Background: High-Speed Transmission in Data Centers

In today’s era of high-speed interconnects and data transmission, data centers and AI/GPU servers demand cables with superior reliability. The right adhesive materials not only extend service life but also safeguard signal integrity and mechanical stability throughout manufacturing and operation.

Cable Types: Internal vs. External

External cables (outside the chassis) connect servers, switches, and data center equipment—for example AOC, DAC, ACC/AEC, transceivers, switch power cords, and fiber jumpers.

Internal cables (inside the chassis) link high-speed signals and power within servers, storage, and AI/GPU modules, including MCIO (PCIe Gen5), Oculink/Thinline/GenZ/EDSFF, Multi-Trak, power cables/busbar/liquid-cooling connectors, and harnesses such as SATA, MiniSAS, riser, and leakage sensor cables.

Roles & Applications: Low-Pressure Polyamide Hot-Melt & UV Adhesive

Polyamide Hot-Melt (Low-Pressure Injection)
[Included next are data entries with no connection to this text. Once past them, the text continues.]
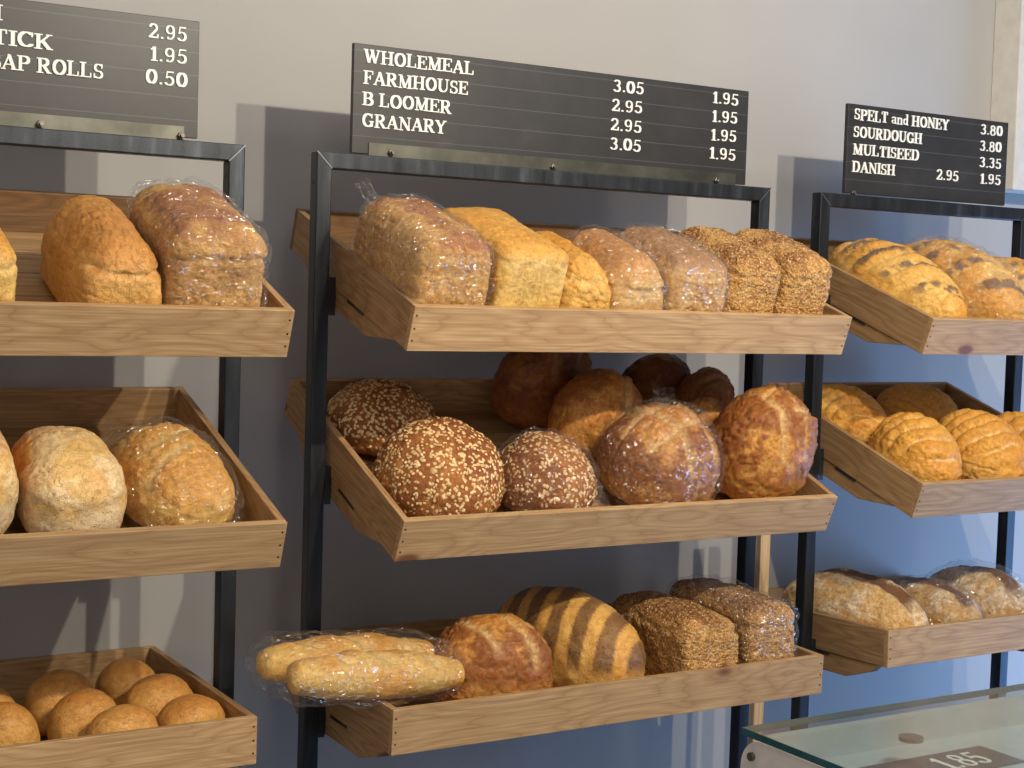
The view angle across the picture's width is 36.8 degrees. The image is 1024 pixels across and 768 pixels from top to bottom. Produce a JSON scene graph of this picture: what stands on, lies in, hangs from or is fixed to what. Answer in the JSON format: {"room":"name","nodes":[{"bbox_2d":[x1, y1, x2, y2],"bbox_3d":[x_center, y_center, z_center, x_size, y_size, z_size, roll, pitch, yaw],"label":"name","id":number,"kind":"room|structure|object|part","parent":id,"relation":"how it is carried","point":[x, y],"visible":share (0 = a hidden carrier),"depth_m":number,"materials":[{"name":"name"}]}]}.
{"room":"food shop","nodes":[
{"label":"food shop","id":0,"kind":"room"},
{"bbox_2d":[0,0,1023,767],"bbox_3d":[-0.311,0.031,3.050,8.500,3.100,0.100,0,4,-31],"label":"wall","id":1,"kind":"structure","parent":0,"point":[274,78],"depth_m":3.16,"materials":[{"name":"grey paint"}]},
{"bbox_2d":[990,0,1023,193],"bbox_3d":[1.461,-1.001,3.945,0.535,1.035,0.085,0,4,-31],"label":"trim","id":2,"kind":"structure","parent":1,"relation":"attached to","point":[1007,94],"depth_m":3.81,"materials":[{"name":"white paint"}]},
{"bbox_3d":[1.019,1.801,0.886,8.500,0.100,5.400,0,4,-31],"label":"floor","id":3,"kind":"structure","parent":0,"visible":0},
{"bbox_2d":[0,125,245,699],"bbox_3d":[-0.903,0.605,2.338,1.020,2.001,0.068,0,4,-31],"label":"rack","id":4,"kind":"object","parent":3,"relation":"on","point":[233,155],"visible":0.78,"depth_m":2.53,"materials":[{"name":"metal"}]},
{"bbox_2d":[0,0,198,139],"bbox_3d":[-0.871,-0.488,2.269,0.853,0.193,0.023,0,4,-31],"label":"price board","id":5,"kind":"object","parent":4,"relation":"on","point":[63,67],"visible":1,"depth_m":2.41,"materials":[{"name":"metal"}]},
{"bbox_3d":[-0.873,-0.378,2.281,0.998,0.028,0.028,0,4,-31],"label":"rail","id":6,"kind":"part","parent":4,"relation":"part of","materials":[{"name":"metal"}]},
{"bbox_2d":[0,645,256,767],"bbox_3d":[-0.919,0.557,2.365,0.919,0.116,0.501,0,5,-31],"label":"tray","id":7,"kind":"object","parent":4,"relation":"on","point":[230,741],"visible":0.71,"depth_m":2.35,"materials":[{"name":"brown wood"}]},
{"bbox_2d":[0,687,14,702],"bbox_3d":[-0.819,0.516,2.376,0.088,0.105,0.107,6,5,41],"label":"bread roll","id":8,"kind":"object","parent":7,"relation":"on","point":[4,695],"visible":0.2,"depth_m":2.37,"materials":[{"name":"brown food"}]},
{"bbox_2d":[0,702,39,745],"bbox_3d":[-0.757,0.524,2.284,0.109,0.105,0.089,0,4,-26],"label":"bread roll","id":9,"kind":"object","parent":7,"relation":"on","point":[18,725],"visible":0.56,"depth_m":2.26,"materials":[{"name":"brown food"}]},
{"bbox_2d":[23,669,92,736],"bbox_3d":[-0.726,0.513,2.473,0.114,0.104,0.094,-2,5,-43],"label":"bread roll","id":10,"kind":"object","parent":7,"relation":"on","point":[45,692],"visible":0.4,"depth_m":2.44,"materials":[{"name":"brown food"}]},
{"bbox_2d":[47,688,115,739],"bbox_3d":[-0.668,0.524,2.393,0.089,0.097,0.111,5,5,35],"label":"bread roll","id":11,"kind":"object","parent":7,"relation":"on","point":[72,716],"visible":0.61,"depth_m":2.36,"materials":[{"name":"brown food"}]},
{"bbox_2d":[87,704,157,734],"bbox_3d":[-0.593,0.533,2.341,0.110,0.091,0.084,-1,5,-37],"label":"bread roll","id":12,"kind":"object","parent":7,"relation":"on","point":[123,717],"visible":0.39,"depth_m":2.31,"materials":[{"name":"brown food"}]},
{"bbox_2d":[95,658,154,704],"bbox_3d":[-0.652,0.512,2.602,0.094,0.094,0.108,4,4,30],"label":"bread roll","id":13,"kind":"object","parent":7,"relation":"on","point":[116,679],"visible":0.38,"depth_m":2.56,"materials":[{"name":"brown food"}]},
{"bbox_2d":[123,673,192,718],"bbox_3d":[-0.579,0.522,2.521,0.089,0.091,0.122,6,5,41],"label":"bread roll","id":14,"kind":"object","parent":7,"relation":"on","point":[153,692],"visible":0.42,"depth_m":2.49,"materials":[{"name":"brown food"}]},
{"bbox_2d":[156,694,225,726],"bbox_3d":[-0.508,0.534,2.432,0.110,0.084,0.092,-2,5,-43],"label":"bread roll","id":15,"kind":"object","parent":7,"relation":"on","point":[188,708],"visible":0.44,"depth_m":2.40,"materials":[{"name":"brown food"}]},
{"bbox_2d":[0,387,286,586],"bbox_3d":[-0.853,0.141,2.252,0.919,0.242,0.495,0,4,-31],"label":"tray","id":16,"kind":"object","parent":4,"relation":"on","point":[254,537],"visible":0.48,"depth_m":2.27,"materials":[{"name":"brown wood"}]},
{"bbox_2d":[0,431,18,534],"bbox_3d":[-0.779,0.130,2.166,0.137,0.186,0.226,0,4,-29],"label":"white bloomer","id":17,"kind":"object","parent":16,"relation":"on","point":[9,484],"visible":0.97,"depth_m":2.11,"materials":[{"name":"beige food"}]},
{"bbox_2d":[11,426,126,532],"bbox_3d":[-0.646,0.147,2.229,0.152,0.167,0.208,0,4,-33],"label":"white bloomer","id":18,"kind":"object","parent":16,"relation":"on","point":[69,479],"visible":0.8,"depth_m":2.16,"materials":[{"name":"beige food"}]},
{"bbox_2d":[109,421,235,526],"bbox_3d":[-0.524,0.142,2.348,0.264,0.187,0.202,4,4,35],"label":"white bloomer","id":19,"kind":"object","parent":16,"relation":"on","point":[173,476],"visible":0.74,"depth_m":2.27,"materials":[{"name":"food"}]},
{"bbox_2d":[0,189,294,356],"bbox_3d":[-0.837,-0.176,2.225,0.919,0.248,0.493,0,4,-31],"label":"tray","id":20,"kind":"object","parent":4,"relation":"on","point":[35,323],"visible":0.43,"depth_m":2.19,"materials":[{"name":"brown wood"}]},
{"bbox_2d":[0,228,16,300],"bbox_3d":[-0.767,-0.167,2.126,0.122,0.203,0.255,0,4,-32],"label":"loaf","id":21,"kind":"object","parent":20,"relation":"on","point":[8,268],"visible":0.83,"depth_m":2.05,"materials":[{"name":"yellow food"}]},
{"bbox_2d":[39,195,161,304],"bbox_3d":[-0.602,-0.172,2.246,0.118,0.212,0.277,0,4,-31],"label":"loaf","id":22,"kind":"object","parent":20,"relation":"on","point":[91,252],"visible":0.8,"depth_m":2.16,"materials":[{"name":"brown food"}]},
{"bbox_2d":[129,183,267,306],"bbox_3d":[-0.477,-0.186,2.298,0.170,0.256,0.297,0,4,-31],"label":"loaf","id":23,"kind":"object","parent":20,"relation":"on","point":[206,253],"visible":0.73,"depth_m":2.20,"materials":[{"name":"brown food"}]},
{"bbox_3d":[-0.488,0.604,2.591,0.028,1.999,0.028,0,4,-31],"label":"post","id":24,"kind":"part","parent":4,"relation":"part of","materials":[{"name":"metal"}]},
{"bbox_2d":[297,151,770,767],"bbox_3d":[0.060,0.601,2.926,1.020,2.001,0.068,0,4,-31],"label":"rack","id":25,"kind":"object","parent":3,"relation":"on","point":[321,287],"visible":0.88,"depth_m":2.65,"materials":[{"name":"metal"}]},
{"bbox_3d":[-0.354,0.604,2.673,0.028,1.999,0.028,0,4,-31],"label":"post","id":26,"kind":"part","parent":25,"relation":"part of","materials":[{"name":"metal"}]},
{"bbox_3d":[0.091,-0.383,2.869,0.998,0.028,0.028,0,4,-31],"label":"rail","id":27,"kind":"part","parent":25,"relation":"part of","materials":[{"name":"metal"}]},
{"bbox_2d":[272,602,823,757],"bbox_3d":[0.071,0.549,2.909,0.919,0.131,0.502,0,4,-31],"label":"tray","id":28,"kind":"object","parent":25,"relation":"on","point":[382,727],"visible":0.53,"depth_m":2.66,"materials":[{"name":"brown wood"}]},
{"bbox_2d":[434,613,553,701],"bbox_3d":[-0.034,0.486,2.696,0.215,0.173,0.176,1,3,-12],"label":"bread loaf","id":29,"kind":"object","parent":28,"relation":"on","point":[500,653],"visible":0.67,"depth_m":2.63,"materials":[{"name":"brown food"}]},
{"bbox_2d":[498,586,646,687],"bbox_3d":[0.102,0.472,2.862,0.196,0.186,0.358,-1,5,-44],"label":"striped bloomer","id":30,"kind":"object","parent":28,"relation":"on","point":[589,641],"visible":0.65,"depth_m":2.75,"materials":[{"name":"brown food"}]},
{"bbox_2d":[613,590,738,675],"bbox_3d":[0.303,0.491,2.926,0.138,0.165,0.272,0,4,-30],"label":"loaf","id":31,"kind":"object","parent":28,"relation":"on","point":[676,634],"visible":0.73,"depth_m":2.84,"materials":[{"name":"brown food"}]},
{"bbox_2d":[669,577,794,663],"bbox_3d":[0.425,0.479,3.001,0.143,0.187,0.294,0,4,-32],"label":"loaf","id":32,"kind":"object","parent":28,"relation":"on","point":[763,623],"visible":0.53,"depth_m":2.90,"materials":[{"name":"brown food"}]},
{"bbox_3d":[-0.256,0.466,2.541,0.368,0.111,0.196,6,2,-40],"label":"bread bag","id":33,"kind":"object","parent":28,"relation":"on","visible":0},
{"bbox_2d":[256,632,435,682],"bbox_3d":[-0.273,0.461,2.582,0.348,0.090,0.084,-1,4,-39],"label":"stick","id":34,"kind":"object","parent":33,"relation":"in","point":[272,662],"visible":0.61,"depth_m":2.53,"materials":[{"name":"beige food"}]},
{"bbox_2d":[286,649,464,699],"bbox_3d":[-0.218,0.475,2.511,0.336,0.091,0.082,-1,4,-37],"label":"stick","id":35,"kind":"object","parent":33,"relation":"in","point":[351,674],"visible":1,"depth_m":2.47,"materials":[{"name":"beige food"}]},
{"bbox_2d":[349,43,748,184],"bbox_3d":[0.101,-0.491,2.863,0.874,0.190,0.023,0,4,-31],"label":"price board","id":36,"kind":"object","parent":25,"relation":"on","point":[406,103],"visible":1,"depth_m":2.83,"materials":[{"name":"metal"}]},
{"bbox_2d":[284,378,837,561],"bbox_3d":[0.097,0.134,2.862,0.919,0.266,0.488,0,4,-31],"label":"tray","id":37,"kind":"object","parent":25,"relation":"on","point":[357,493],"visible":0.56,"depth_m":2.67,"materials":[{"name":"brown wood"}]},
{"bbox_2d":[326,377,434,456],"bbox_3d":[-0.234,0.060,2.770,0.205,0.140,0.196,1,3,-9],"label":"bread loaf","id":38,"kind":"object","parent":37,"relation":"on","point":[366,413],"visible":0.78,"depth_m":2.70,"materials":[{"name":"brown food"}]},
{"bbox_2d":[371,416,504,516],"bbox_3d":[-0.124,0.144,2.598,0.227,0.179,0.221,1,3,-15],"label":"bread loaf","id":39,"kind":"object","parent":37,"relation":"on","point":[435,466],"visible":0.92,"depth_m":2.52,"materials":[{"name":"brown food"}]},
{"bbox_2d":[488,352,591,430],"bbox_3d":[0.059,-0.007,2.981,0.210,0.198,0.153,0,4,-33],"label":"bread loaf","id":40,"kind":"object","parent":37,"relation":"on","point":[525,385],"visible":0.66,"depth_m":2.92,"materials":[{"name":"brown food"}]},
{"bbox_2d":[499,430,597,510],"bbox_3d":[0.055,0.160,2.698,0.215,0.171,0.205,4,4,36],"label":"loaf","id":41,"kind":"object","parent":37,"relation":"on","point":[543,470],"visible":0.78,"depth_m":2.63,"materials":[{"name":"brown food"}]},
{"bbox_2d":[547,368,642,463],"bbox_3d":[0.160,0.060,2.917,0.188,0.183,0.159,0,4,-33],"label":"bread loaf","id":42,"kind":"object","parent":37,"relation":"on","point":[583,410],"visible":0.59,"depth_m":2.85,"materials":[{"name":"brown food"}]},
{"bbox_2d":[622,353,690,404],"bbox_3d":[0.291,0.010,3.149,0.170,0.151,0.127,0,4,-26],"label":"bread loaf","id":43,"kind":"object","parent":37,"relation":"on","point":[656,377],"visible":0.38,"depth_m":3.09,"materials":[{"name":"brown food"}]},
{"bbox_2d":[595,402,720,504],"bbox_3d":[0.269,0.123,2.816,0.239,0.241,0.253,3,4,26],"label":"bread loaf","id":44,"kind":"object","parent":37,"relation":"on","point":[654,453],"visible":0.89,"depth_m":2.73,"materials":[{"name":"brown food"}]},
{"bbox_2d":[669,366,734,405],"bbox_3d":[0.381,0.043,3.110,0.138,0.159,0.120,-1,4,-40],"label":"bread loaf","id":45,"kind":"object","parent":37,"relation":"on","point":[708,381],"visible":0.46,"depth_m":3.06,"materials":[{"name":"brown food"}]},
{"bbox_2d":[686,397,725,429],"bbox_3d":[0.370,0.091,3.022,0.124,0.136,0.101,0,4,-28],"label":"bread loaf","id":46,"kind":"object","parent":37,"relation":"on","point":[708,409],"visible":0.21,"depth_m":2.98,"materials":[{"name":"brown food"}]},
{"bbox_2d":[711,384,817,498],"bbox_3d":[0.474,0.114,2.922,0.208,0.230,0.205,-1,4,-41],"label":"bread loaf","id":47,"kind":"object","parent":37,"relation":"on","point":[766,436],"visible":0.84,"depth_m":2.85,"materials":[{"name":"brown food"}]},
{"bbox_2d":[290,209,851,354],"bbox_3d":[0.114,-0.186,2.832,0.919,0.236,0.496,0,4,-31],"label":"tray","id":48,"kind":"object","parent":25,"relation":"on","point":[366,298],"visible":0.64,"depth_m":2.60,"materials":[{"name":"brown wood"}]},
{"bbox_2d":[354,196,490,305],"bbox_3d":[-0.153,-0.206,2.536,0.161,0.268,0.306,0,4,-33],"label":"loaf","id":49,"kind":"object","parent":48,"relation":"on","point":[427,254],"visible":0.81,"depth_m":2.44,"materials":[{"name":"brown food"}]},
{"bbox_2d":[442,207,568,307],"bbox_3d":[-0.028,-0.190,2.604,0.139,0.225,0.276,0,4,-31],"label":"loaf","id":50,"kind":"object","parent":48,"relation":"on","point":[527,269],"visible":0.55,"depth_m":2.50,"materials":[{"name":"food"}]},
{"bbox_2d":[536,230,610,308],"bbox_3d":[0.075,-0.172,2.663,0.105,0.189,0.240,0,4,-30],"label":"loaf","id":51,"kind":"object","parent":48,"relation":"on","point":[586,285],"visible":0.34,"depth_m":2.57,"materials":[{"name":"food"}]},
{"bbox_2d":[569,228,663,309],"bbox_3d":[0.167,-0.178,2.716,0.137,0.210,0.259,0,4,-32],"label":"loaf","id":52,"kind":"object","parent":48,"relation":"on","point":[635,282],"visible":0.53,"depth_m":2.63,"materials":[{"name":"brown food"}]},
{"bbox_2d":[618,226,727,311],"bbox_3d":[0.275,-0.184,2.777,0.156,0.221,0.262,0,4,-32],"label":"loaf","id":53,"kind":"object","parent":48,"relation":"on","point":[694,279],"visible":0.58,"depth_m":2.69,"materials":[{"name":"brown food"}]},
{"bbox_2d":[677,226,781,312],"bbox_3d":[0.384,-0.186,2.838,0.123,0.212,0.246,0,4,-33],"label":"loaf","id":54,"kind":"object","parent":48,"relation":"on","point":[753,276],"visible":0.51,"depth_m":2.75,"materials":[{"name":"brown food"}]},
{"bbox_2d":[734,228,832,313],"bbox_3d":[0.488,-0.186,2.895,0.125,0.214,0.238,0,4,-32],"label":"loaf","id":55,"kind":"object","parent":48,"relation":"on","point":[804,286],"visible":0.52,"depth_m":2.81,"materials":[{"name":"brown food"}]},
{"bbox_3d":[0.475,0.600,3.180,0.028,1.999,0.028,0,4,-31],"label":"post","id":56,"kind":"part","parent":25,"relation":"part of","materials":[{"name":"metal"}]},
{"bbox_2d":[748,535,770,744],"bbox_3d":[0.508,0.906,3.260,0.026,1.380,0.020,0,4,-31],"label":"batten","id":57,"kind":"object","parent":3,"relation":"on","point":[762,560],"visible":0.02,"depth_m":3.22,"materials":[{"name":"brown wood"}]},
{"bbox_2d":[740,683,1023,767],"bbox_3d":[1.034,1.080,2.240,1.351,1.183,0.624,0,4,-31],"label":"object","id":58,"kind":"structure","parent":3,"relation":"on","point":[997,724],"depth_m":2.21,"materials":[{"name":"clear glass"}]},
{"bbox_3d":[0.482,0.668,1.871,0.018,0.328,0.624,0,4,-31],"label":"frame","id":59,"kind":"part","parent":58,"relation":"part of","materials":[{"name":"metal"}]},
{"bbox_3d":[0.568,0.531,2.122,0.315,0.004,0.080,0,4,-31],"label":"price strip","id":60,"kind":"part","parent":58,"relation":"part of","materials":[{"name":"brown plastic"}]},
{"bbox_2d":[790,192,1023,730],"bbox_3d":[0.877,0.597,3.425,0.662,2.001,0.068,0,4,-31],"label":"rack","id":61,"kind":"object","parent":3,"relation":"on","point":[822,202],"visible":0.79,"depth_m":3.26,"materials":[{"name":"metal"}]},
{"bbox_3d":[0.616,0.599,3.265,0.028,1.999,0.028,0,4,-31],"label":"post","id":62,"kind":"part","parent":61,"relation":"part of","materials":[{"name":"metal"}]},
{"bbox_2d":[767,382,1023,517],"bbox_3d":[0.916,0.130,3.360,0.561,0.239,0.495,0,4,-31],"label":"tray","id":63,"kind":"object","parent":61,"relation":"on","point":[850,463],"visible":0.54,"depth_m":3.14,"materials":[{"name":"brown wood"}]},
{"bbox_2d":[821,383,886,444],"bbox_3d":[0.726,0.071,3.342,0.188,0.142,0.188,3,3,14],"label":"loaf","id":64,"kind":"object","parent":63,"relation":"on","point":[850,408],"visible":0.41,"depth_m":3.27,"materials":[{"name":"orange food"}]},
{"bbox_2d":[868,412,961,480],"bbox_3d":[0.827,0.141,3.163,0.149,0.167,0.223,0,4,-23],"label":"loaf","id":65,"kind":"object","parent":63,"relation":"on","point":[916,442],"visible":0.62,"depth_m":3.09,"materials":[{"name":"orange food"}]},
{"bbox_2d":[876,383,957,422],"bbox_3d":[0.917,0.059,3.488,0.210,0.120,0.162,0,4,-30],"label":"loaf","id":66,"kind":"object","parent":63,"relation":"on","point":[928,400],"visible":0.45,"depth_m":3.43,"materials":[{"name":"brown food"}]},
{"bbox_2d":[939,408,1023,478],"bbox_3d":[0.995,0.138,3.280,0.171,0.167,0.227,1,3,-17],"label":"loaf","id":67,"kind":"object","parent":63,"relation":"on","point":[989,447],"visible":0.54,"depth_m":3.20,"materials":[{"name":"orange food"}]},
{"bbox_2d":[997,411,1023,440],"bbox_3d":[1.129,0.137,3.383,0.140,0.151,0.215,-1,4,-35],"label":"loaf","id":68,"kind":"object","parent":63,"relation":"on","point":[1015,419],"visible":0.17,"depth_m":3.36,"materials":[{"name":"orange food"}]},
{"bbox_2d":[768,575,1023,675],"bbox_3d":[0.864,0.542,3.447,0.561,0.116,0.501,0,2,-31],"label":"tray","id":69,"kind":"object","parent":61,"relation":"on","point":[848,647],"visible":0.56,"depth_m":3.19,"materials":[{"name":"brown wood"}]},
{"bbox_2d":[781,567,928,628],"bbox_3d":[0.735,0.478,3.324,0.183,0.149,0.394,0,2,-31],"label":"loaf","id":70,"kind":"object","parent":69,"relation":"on","point":[845,593],"visible":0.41,"depth_m":3.23,"materials":[{"name":"beige food"}]},
{"bbox_2d":[894,577,981,624],"bbox_3d":[0.910,0.487,3.377,0.152,0.138,0.304,0,4,-33],"label":"loaf","id":71,"kind":"object","parent":69,"relation":"on","point":[941,603],"visible":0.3,"depth_m":3.30,"materials":[{"name":"brown food"}]},
{"bbox_2d":[929,565,1023,617],"bbox_3d":[1.050,0.475,3.475,0.199,0.156,0.304,0,2,-31],"label":"loaf","id":72,"kind":"object","parent":69,"relation":"on","point":[993,591],"visible":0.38,"depth_m":3.39,"materials":[{"name":"brown food"}]},
{"bbox_2d":[789,237,1023,354],"bbox_3d":[0.929,-0.192,3.335,0.561,0.237,0.496,0,4,-31],"label":"tray","id":73,"kind":"object","parent":61,"relation":"on","point":[878,316],"visible":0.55,"depth_m":3.09,"materials":[{"name":"brown wood"}]},
{"bbox_2d":[828,238,967,317],"bbox_3d":[0.797,-0.207,3.206,0.171,0.196,0.370,0,4,-24],"label":"loaf","id":74,"kind":"object","parent":73,"relation":"on","point":[896,269],"visible":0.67,"depth_m":3.12,"materials":[{"name":"food"}]},
{"bbox_2d":[906,239,1023,318],"bbox_3d":[0.957,-0.212,3.303,0.192,0.219,0.385,0,4,-33],"label":"loaf","id":75,"kind":"object","parent":73,"relation":"on","point":[989,289],"visible":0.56,"depth_m":3.19,"materials":[{"name":"brown food"}]},
{"bbox_2d":[991,256,1023,286],"bbox_3d":[1.114,-0.200,3.385,0.154,0.166,0.292,-1,4,-35],"label":"loaf","id":76,"kind":"object","parent":73,"relation":"on","point":[1014,264],"visible":0.13,"depth_m":3.35,"materials":[{"name":"brown food"}]},
{"bbox_3d":[0.908,-0.386,3.369,0.640,0.028,0.028,0,4,-31],"label":"rail","id":77,"kind":"part","parent":61,"relation":"part of","materials":[{"name":"metal"}]},
{"bbox_2d":[842,103,1007,205],"bbox_3d":[0.914,-0.495,3.360,0.490,0.192,0.023,0,4,-31],"label":"price board","id":78,"kind":"object","parent":61,"relation":"on","point":[889,152],"visible":1,"depth_m":3.35,"materials":[{"name":"metal"}]},
{"bbox_3d":[1.139,0.597,3.586,0.028,1.999,0.028,0,4,-31],"label":"post","id":79,"kind":"part","parent":61,"relation":"part of","materials":[{"name":"metal"}]}
]}
Used to form-lock and fix cable harnesses away from solder joints. Key benefits include high toughness and abrasion resistance, a low dielectric constant to reduce high-speed loss, strong heat and moisture resistance (e.g., 85 °C/85%RH), and flame retardancy compliant with RoHS/REACH—ideal for robust harness fixation and durability.

UV Adhesive (Solder Joints Protection)

Used to protect solder joints with minimal interference. It cures rapidly under UV light for automated, high-throughput lines, delivers high bond strength (≈17–19 MPa), features very low dielectric constant/loss for stable impedance matching, and shows low water absorption and good formability for high-temperature/high-humidity operation—common in fiber fixation and solder-joint protection.

Adhesive Strategies for Internal/External Cables

External Cables

Use PA (polyamide) hot melt to secure harness structures and UV adhesive to stabilize fiber/copper terminations; add a metal housing when additional physical protection is required. Single-material options are also viable: PA-only for harness overmolding and external protection, or UV-only for precise solder-joint encapsulation.

Internal Cables

In tight, vibration-prone spaces, use UV adhesive to seal and protect solder joints while polyamide hot melt forms molded structural protection. Options include UV + traditional housing + PA backfill for sealing and damping, UV + direct-injection PA outer shell for a simplified process, or a three-layer package (UV → PA fill → plastic outer shell) for enhanced stability.

Why Choose UV Adhesive & PA Hot-Melt?

• Maintain signal integrity: low-k insulation lowers high-speed data loss.

• Improve mechanical reliability: robust fixation reduces vibration and connector shift

• Extend service life: moisture/dust/oxidation protection for long duty cycles.

• Fit automated manufacturing: UV fast-curing and PA low-pressure molding align with smart production lines.

Customer Validation Results

A leading manufacturer in the OSFP ecosystem conducted testing in 2025 to evaluate the application of adhesive 6059 on OSFP modules. As our company focuses solely on adhesive manufacturing and does not possess specialized IR analysis capabilities, the following content is a verbatim summary of the customer’s original test results, presented without any modification or additional interpretation.

Dispensing Appearance & Methodology

Validation was conducted using actual OSFP modules. The adhesive dispensing size was set to 3 × 2.5 × 1.35 mm (height). Insertion Loss (IL) variations were evaluated by comparing measurement results before and after dispensing across multiple frequency points.

Insertion Loss (IL)

Adhesive was applied to solder-wire areas on both ends of the module. Therefore, post-dispensing data after full application on both sides was compared with pre-dispensing measurements.

• Primary monitored frequency: 26.56 GHz

• IL increased by approximately 1.2 dB after dispensing

• No unacceptable nonlinear behavior observed below 40G

• Overall results remain within acceptable limits

Impedance

Due to the network analyzer’s high measurement frequency and fast rise time, impedance variation under the specified dispensing dimensions remained within the following range:

• Impedance variation: approximately 5.5–6.0 Ω

• Within an ideal control range

• Further optimization is possible by tighter control of dispensing dimensions

Among the evaluated samples, 6059 demonstrated the lowest impact on insertion loss (IL).